● WORK INSTRUCTIONS
Your answer must be the full listing below, restated word for word, with no pictures in it.

● MATERIAL FOR THIS EXERCISE
==*==

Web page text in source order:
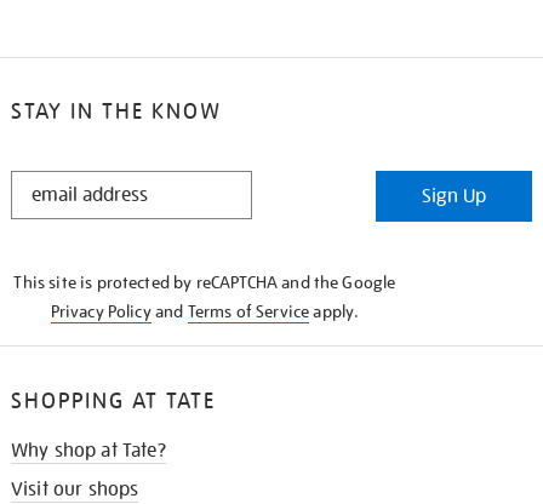
STAY IN THE KNOW
STAY
Sign Up
This site is protected by reCAPTCHA and the Google
Privacy Policyand Terms of Serviceapply.
SHOPPING AT TATE
Why shop at Tate?
Visit our shops

==*==

● ANSWER FOR THIS EXERCISE
Web page text in source order:
STAY IN THE KNOW
STAY
Sign Up
This site is protected by reCAPTCHA and the Google
Privacy Policyand Terms of Serviceapply.
SHOPPING AT TATE
Why shop at Tate?
Visit our shops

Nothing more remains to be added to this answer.